# [WHAT YOU ARE ASKED TO DO]
Go through the entries below and print, exactly, the lines starting at the one with "Kontakt [142, 10, 183, 26]" and ending at the one with "l’aeromobile era già", keeping both ends and no others.

# [DATA FOR THIS TASK]

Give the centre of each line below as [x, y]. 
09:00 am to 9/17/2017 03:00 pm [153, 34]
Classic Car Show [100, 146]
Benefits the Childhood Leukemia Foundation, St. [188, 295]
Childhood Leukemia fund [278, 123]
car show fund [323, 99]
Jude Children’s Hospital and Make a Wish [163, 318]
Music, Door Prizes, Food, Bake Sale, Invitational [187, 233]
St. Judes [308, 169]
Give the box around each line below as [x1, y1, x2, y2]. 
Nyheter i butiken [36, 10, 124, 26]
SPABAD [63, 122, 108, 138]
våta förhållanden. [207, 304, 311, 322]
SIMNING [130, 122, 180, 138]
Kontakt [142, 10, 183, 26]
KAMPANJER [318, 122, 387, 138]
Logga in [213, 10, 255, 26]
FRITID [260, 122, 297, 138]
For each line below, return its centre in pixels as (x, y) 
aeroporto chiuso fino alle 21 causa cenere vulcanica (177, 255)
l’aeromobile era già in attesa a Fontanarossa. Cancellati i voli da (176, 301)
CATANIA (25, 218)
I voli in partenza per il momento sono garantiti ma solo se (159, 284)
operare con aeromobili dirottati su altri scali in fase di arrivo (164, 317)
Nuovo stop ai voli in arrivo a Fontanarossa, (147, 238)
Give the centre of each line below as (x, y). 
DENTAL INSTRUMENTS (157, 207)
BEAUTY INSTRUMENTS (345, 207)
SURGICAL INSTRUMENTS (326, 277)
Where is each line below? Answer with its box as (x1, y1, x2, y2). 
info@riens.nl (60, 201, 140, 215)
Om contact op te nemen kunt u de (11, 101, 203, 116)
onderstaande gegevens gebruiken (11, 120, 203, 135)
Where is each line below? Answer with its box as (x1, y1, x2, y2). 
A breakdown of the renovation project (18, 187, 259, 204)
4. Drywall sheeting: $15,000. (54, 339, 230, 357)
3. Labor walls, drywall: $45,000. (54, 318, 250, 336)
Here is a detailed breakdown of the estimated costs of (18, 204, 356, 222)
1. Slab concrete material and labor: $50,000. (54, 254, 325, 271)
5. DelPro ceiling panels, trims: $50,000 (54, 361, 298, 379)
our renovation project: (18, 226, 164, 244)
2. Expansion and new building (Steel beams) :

# [RESPONSE TO THIS TASK]
Kontakt [142, 10, 183, 26]
KAMPANJER [318, 122, 387, 138]
Logga in [213, 10, 255, 26]
FRITID [260, 122, 297, 138]
For each line below, return its centre in pixels as (x, y) 
aeroporto chiuso fino alle 21 causa cenere vulcanica (177, 255)
l’aeromobile era già in attesa a Fontanarossa. Cancellati i voli da (176, 301)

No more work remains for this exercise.